Segment Start: Extracted entries
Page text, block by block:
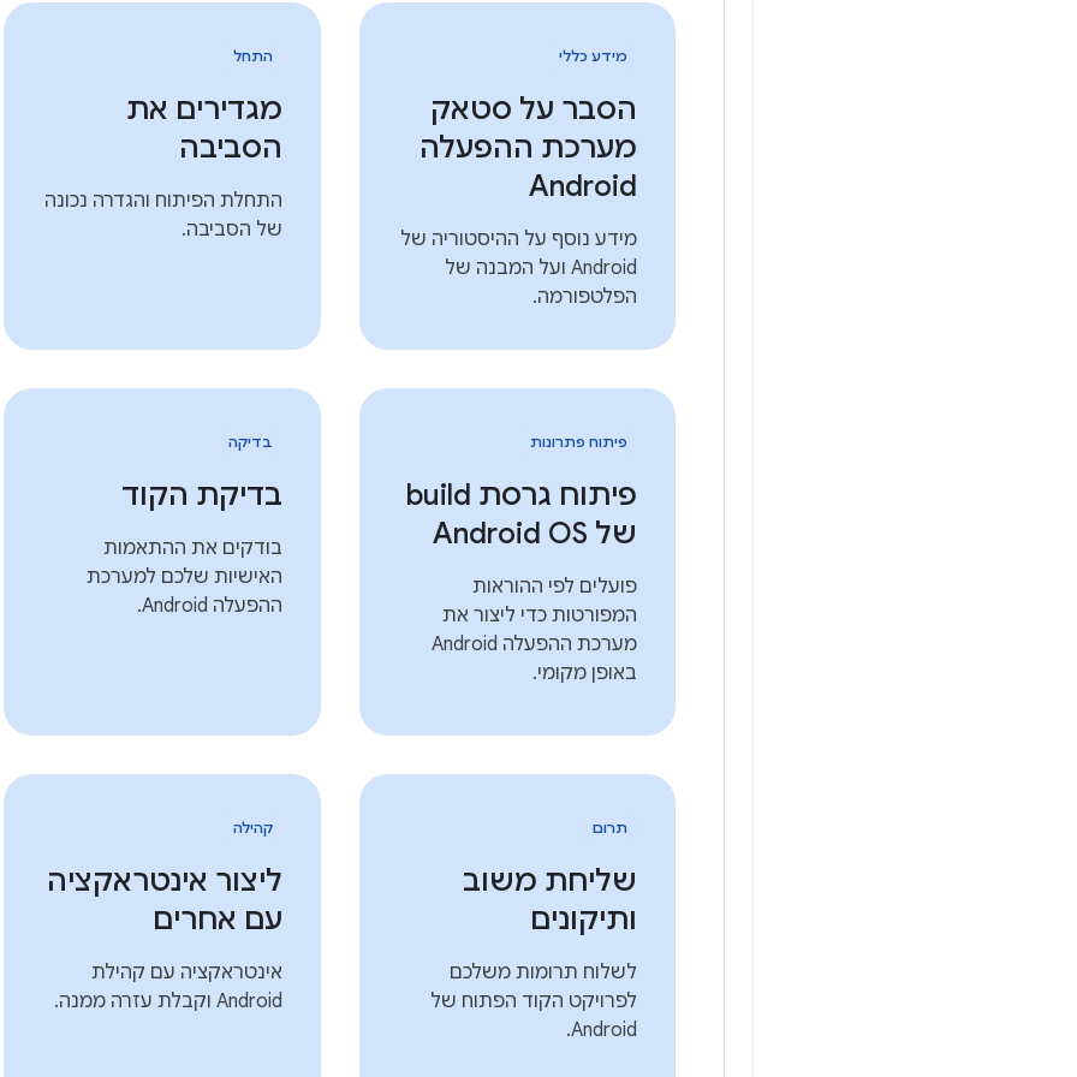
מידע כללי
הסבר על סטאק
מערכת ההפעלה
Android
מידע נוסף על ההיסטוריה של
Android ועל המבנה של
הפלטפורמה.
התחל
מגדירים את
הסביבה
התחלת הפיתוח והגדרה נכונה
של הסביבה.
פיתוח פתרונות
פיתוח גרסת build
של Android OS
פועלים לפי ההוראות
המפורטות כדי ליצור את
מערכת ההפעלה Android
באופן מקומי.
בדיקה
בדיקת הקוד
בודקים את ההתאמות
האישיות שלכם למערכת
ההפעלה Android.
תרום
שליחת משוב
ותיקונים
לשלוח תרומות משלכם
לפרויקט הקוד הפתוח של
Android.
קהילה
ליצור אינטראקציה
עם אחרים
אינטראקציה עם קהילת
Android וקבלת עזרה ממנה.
Segment End: Extracted entries
▸ About this exercise
Wherever a line above contains "Android", copy that line.

▸ Final answer
Android
Android ועל המבנה של
של Android OS
מערכת ההפעלה Android
ההפעלה Android.
Android.
Android וקבלת עזרה ממנה.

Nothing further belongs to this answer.